With regard to the report under reference, it is a fitting tribute to the committee that it did not shy away from highlighting and documenting the few projects that were faithfully executed while suggesting ways in which the many abandoned projects can be brought back to life at a reasonable cost to the state. If the report is any indication, it is clear that the Dapo Abiodun administration is committed to making real change in the lives of the people of Ogun State. It surely deserves commendation for the laudable step taken to ensure that the loopholes created to siphon the state’s resources are plugged and new mechanisms put in place for greater transparency going forward. In this regard, it is my considered view that the recommendations of the committee are worth considering.

Appropriately, the committee recommended the extension of the one-week stipulated for submission of bids/tender for bids/tender for turnkey projects, since such projects require that the bidder visit the site, take measurement, evaluate, design, price and produce working drawings for the project. Other recommendations are that the state government should produce a master plan for the development of the towns and cities, with urban renewal designed and executed with consideration for the need of present and future generations, and with plans for funding well established.

The state government is asked to establish an archive building to warehouse all its records for safekeeping and easy reference, and to ensure that construction projects have a clear purpose of improving the socio-economic development of the state. All forms of turnkey projects or design and construct for road projects are to be discouraged, while external consultants should be engaged to re-evaluate and review the contracts/projects.

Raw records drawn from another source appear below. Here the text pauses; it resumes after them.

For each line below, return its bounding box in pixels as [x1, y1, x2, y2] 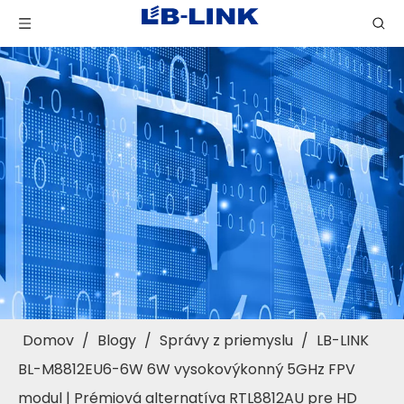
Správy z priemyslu [160, 330, 293, 351]
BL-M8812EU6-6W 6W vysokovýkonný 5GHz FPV [18, 359, 355, 380]
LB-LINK [317, 330, 369, 351]
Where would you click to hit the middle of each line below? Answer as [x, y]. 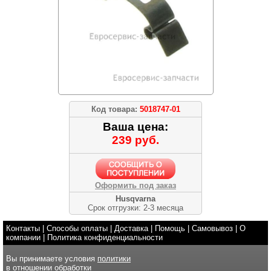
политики [114, 259]
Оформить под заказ [135, 185]
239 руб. [135, 140]
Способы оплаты [77, 228]
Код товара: [115, 109]
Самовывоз [212, 228]
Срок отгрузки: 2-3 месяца [135, 208]
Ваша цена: [135, 127]
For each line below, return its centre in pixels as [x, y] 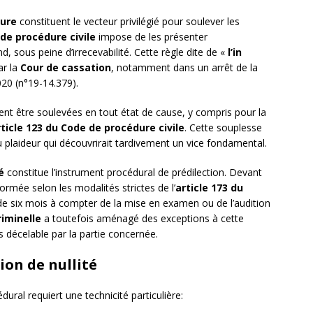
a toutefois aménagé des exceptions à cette [143, 219]
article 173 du [209, 188]
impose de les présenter [152, 37]
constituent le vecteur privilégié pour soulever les [128, 22]
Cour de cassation [66, 68]
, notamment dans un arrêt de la [184, 68]
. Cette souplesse [223, 128]
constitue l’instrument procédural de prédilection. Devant [133, 173]
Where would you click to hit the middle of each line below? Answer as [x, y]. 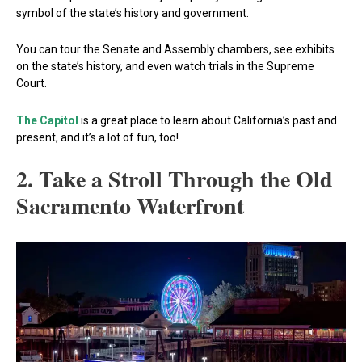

The state government is tasked to constitute the Ogun State Council on Public Procurement and Bureau of Public Procurement as provided for by the Public Procurement Law Of Ogun State, 2014; and to establish and properly document project definition, scope, cost definition, time definition, and availability of resources. It should also develop and institute a policy to ensure harmonized unit rates for construction works without discrimination among the tenderers. This would ensure a level playing field and encourage capacity building of our indigenous contractors for sustainability.